Extracted records:
------

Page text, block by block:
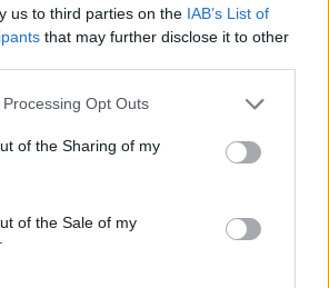
us to third parties on the IAB’s List of
that may further disclose it to other
Opt Outs
of the Sharing of my
of the Sale of my
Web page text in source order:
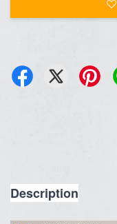
Description
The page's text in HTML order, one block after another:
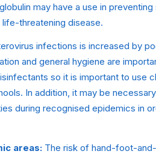
may have a use in
threatening disease.
infections is increased by
and general hygiene are
so it is important to use
In addition, it may be
during recognised epidemics in
areas: The risk of hand-foot-
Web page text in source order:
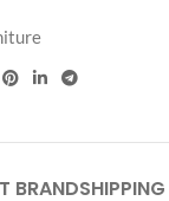
shop page #1
shop page #3
shop page #4
BRAND

------

• _Task statement_
Without the pictures, transcribe exactly the lines above from the one containing "The page's text" through the last.

• _Problem solution_
The page's text in HTML order, one block after another:
may have a use in
threatening disease.
infections is increased by
and general hygiene are
so it is important to use
In addition, it may be
during recognised epidemics in
areas: The risk of hand-foot-
Web page text in source order:
shop page #1
shop page #3
shop page #4
BRAND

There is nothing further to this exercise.